Your job is to return every line of the listing holding the string "illustrates".

-------- Materials provided --------

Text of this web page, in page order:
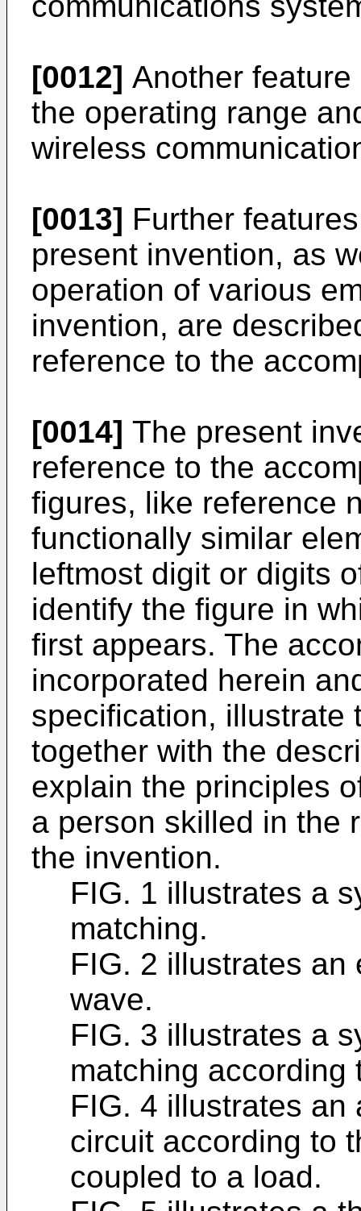
[0012] Another
the operating range
wireless
[0013] Further
present invention, as
operation of various
invention, are
reference to the
[0014] The present
reference to the
figures, like reference
functionally similar
leftmost digit or digits
identify the figure in
first appears. The
incorporated herein
specification, illustrate
together with the
explain the principles
a person skilled in the
the invention.
FIG. 1 illustrates a
matching.
FIG. 2 illustrates
wave.
FIG. 3 illustrates a
matching according
FIG. 4 illustrates an
circuit according to
coupled to a load.
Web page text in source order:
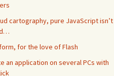
cartography, pure JavaScript isn’t
for the love of Flash
an application on several PCs with
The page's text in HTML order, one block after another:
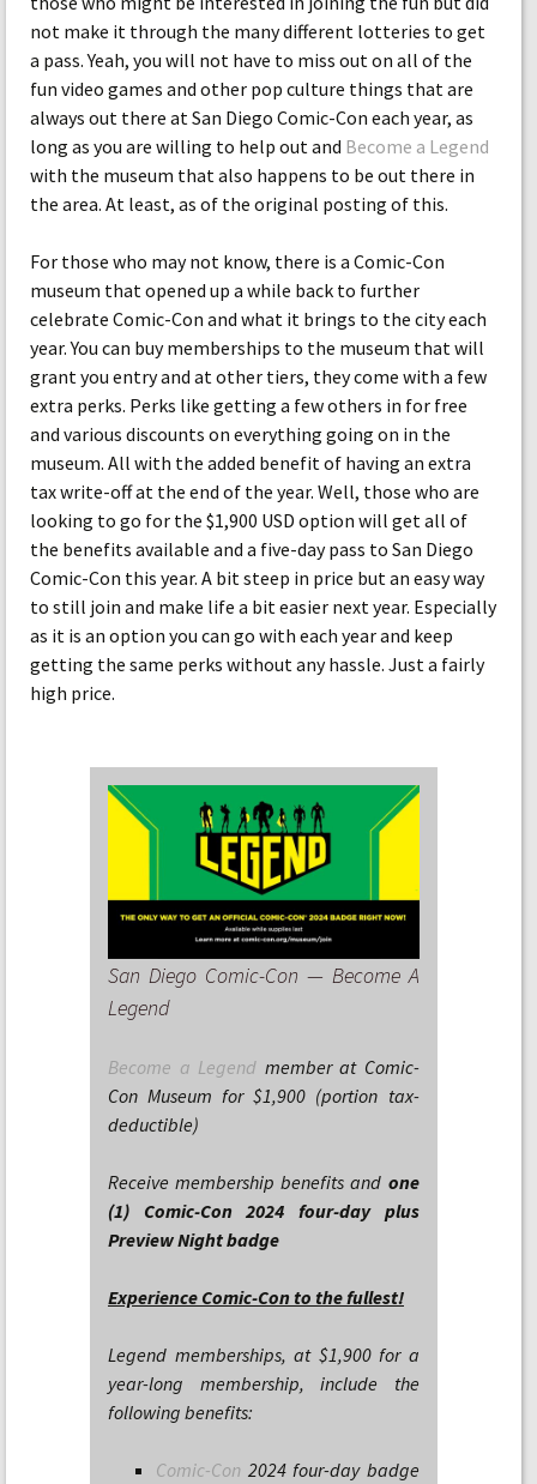
not make it through the many different lotteries to get
a pass. Yeah, you will not have to miss out on all of the
fun video games and other pop culture things that are
always out there at San Diego Comic-Con each year, as
long as you are willing to help out and Become a Legend
with the museum that also happens to be out there in
the area. At least, as of the original posting of this.
For those who may not know, there is a Comic-Con
museum that opened up a while back to further
celebrate Comic-Con and what it brings to the city each
year. You can buy memberships to the museum that will
grant you entry and at other tiers, they come with a few
extra perks. Perks like getting a few others in for free
and various discounts on everything going on in the
museum. All with the added benefit of having an extra
tax write-off at the end of the year. Well, those who are
looking to go for the $1,900 USD option will get all of
the benefits available and a five-day pass to San Diego
Comic-Con this year. A bit steep in price but an easy way
to still join and make life a bit easier next year. Especially
as it is an option you can go with each year and keep
getting the same perks without any hassle. Just a fairly
high price.
San Diego Comic-Con — Become A
Legend
Become a Legend member at Comic-
Con Museum for $1,900 (portion tax-
deductible)
Receive membership benefits and one
(1) Comic-Con 2024 four-day plus
Preview Night badge
Experience Comic-Con to the fullest!
Legend memberships, at $1,900 for a
year-long membership, include the
following benefits:
Comic-Con 2024 four-day badge
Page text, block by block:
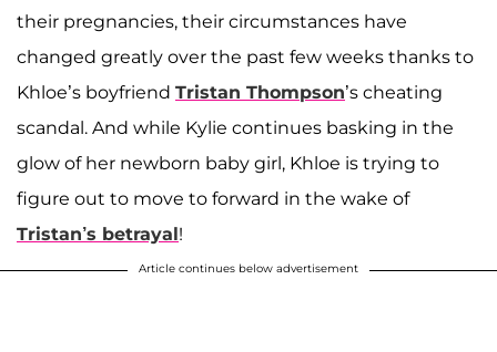
their pregnancies, their circumstances have
changed greatly over the past few weeks thanks to
Khloe’s boyfriend Tristan Thompson’s cheating
scandal. And while Kylie continues basking in the
glow of her newborn baby girl, Khloe is trying to
figure out to move to forward in the wake of
Tristan’s betrayal!
Article continues below advertisement
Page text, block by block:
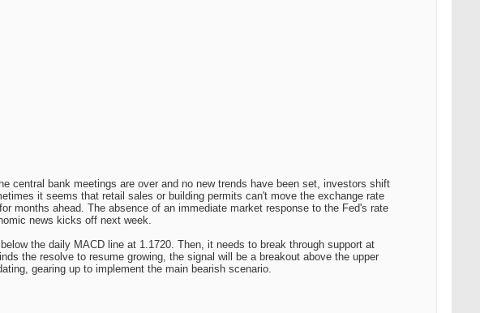
central bank meetings are over and no new trends have been set, investors shift
it seems that retail sales or building permits can't move the exchange rate
months ahead. The absence of an immediate market response to the Fed's rate
news kicks off next week.
the daily MACD line at 1.1720. Then, it needs to break through support at
the resolve to resume growing, the signal will be a breakout above the upper
gearing up to implement the main bearish scenario.
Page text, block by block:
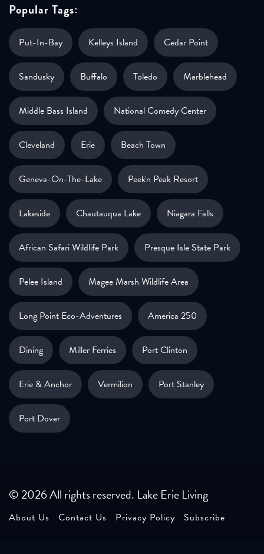
Popular Tags:
Put-In-Bay Kelleys Island Cedar Point
Sandusky Buffalo Toledo Marblehead
Middle Bass Island National Comedy Center
Cleveland Erie Beach Town
Geneva-On-The-Lake Peek'n Peak Resort
Lakeside Chautauqua Lake Niagara Falls
African Safari Wildlife Park Presque Isle State Park
Pelee Island Magee Marsh Wildlife Area
Long Point Eco-Adventures America 250
Dining Miller Ferries Port Clinton
Erie & Anchor Vermilion Port Stanley
Port Dover
© 2026 All rights reserved. Lake Erie Living
About Us Contact Us Privacy Policy Subscribe
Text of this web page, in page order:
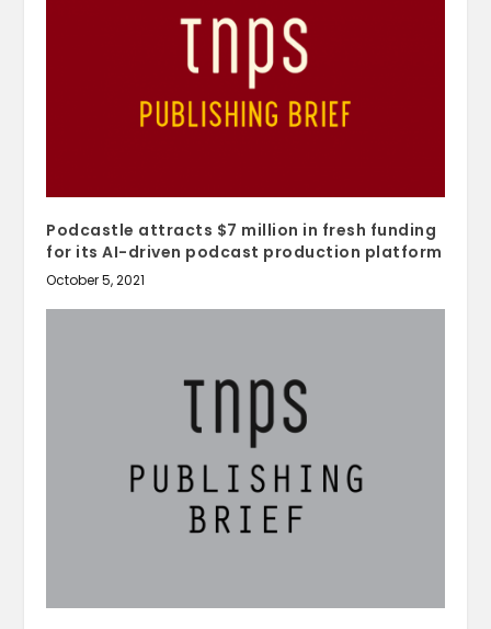
Podcastle attracts $7 million in fresh funding
for its AI-driven podcast production platform
October 5, 2021
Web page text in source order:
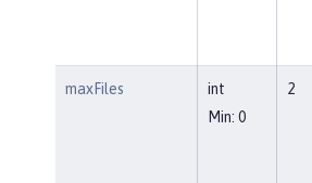
maxFiles
int
Min: 0
2
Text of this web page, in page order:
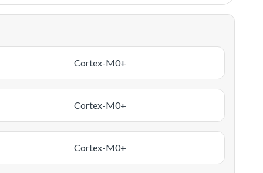
Cortex-M0+
Cortex-M0+
Cortex-M0+
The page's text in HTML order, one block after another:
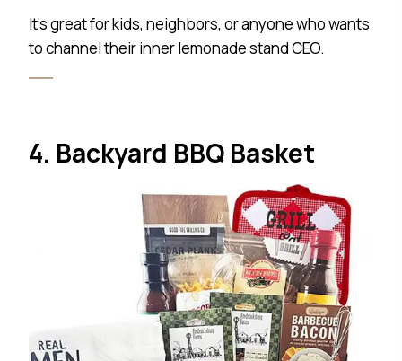
It’s great for kids, neighbors, or anyone who wants
to channel their inner lemonade stand CEO.
4. Backyard BBQ Basket
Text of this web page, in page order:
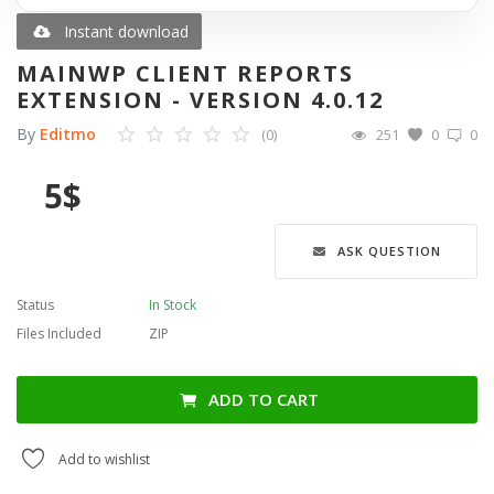
Wishlist
Contact
Login
Register
Instant download
MAINWP CLIENT REPORTS
EXTENSION - VERSION 4.0.12
By Editmo 0
(0) 0
251
5$
ASK QUESTION
Status
In Stock
Files Included
ZIP
ADD TO CART
Add to wishlist
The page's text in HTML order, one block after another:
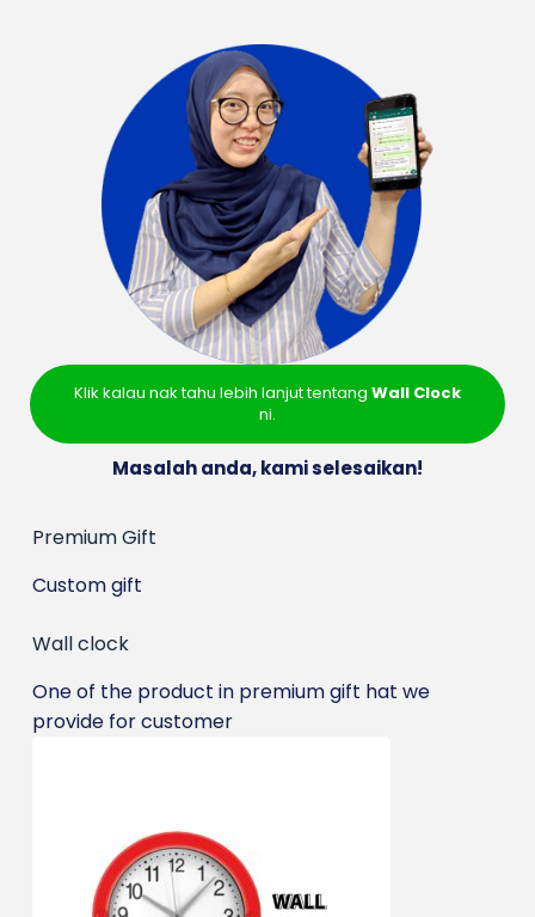
Klik kalau nak tahu lebih lanjut tentang Wall Clock
ni.
Masalah anda, kami selesaikan!
Premium Gift
Custom gift
Wall clock
One of the product in premium gift hat we
provide for customer
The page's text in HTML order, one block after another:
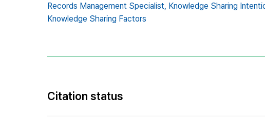
Records Management Specialist, Knowledge Sharing
Knowledge Sharing Factors
Citation status
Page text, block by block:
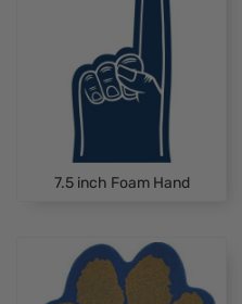
7.5 inch Foam Hand

--------

• Reply to the exercise:
FIG. 1 illustrates a
FIG. 2 illustrates
FIG. 3 illustrates a
FIG. 4 illustrates an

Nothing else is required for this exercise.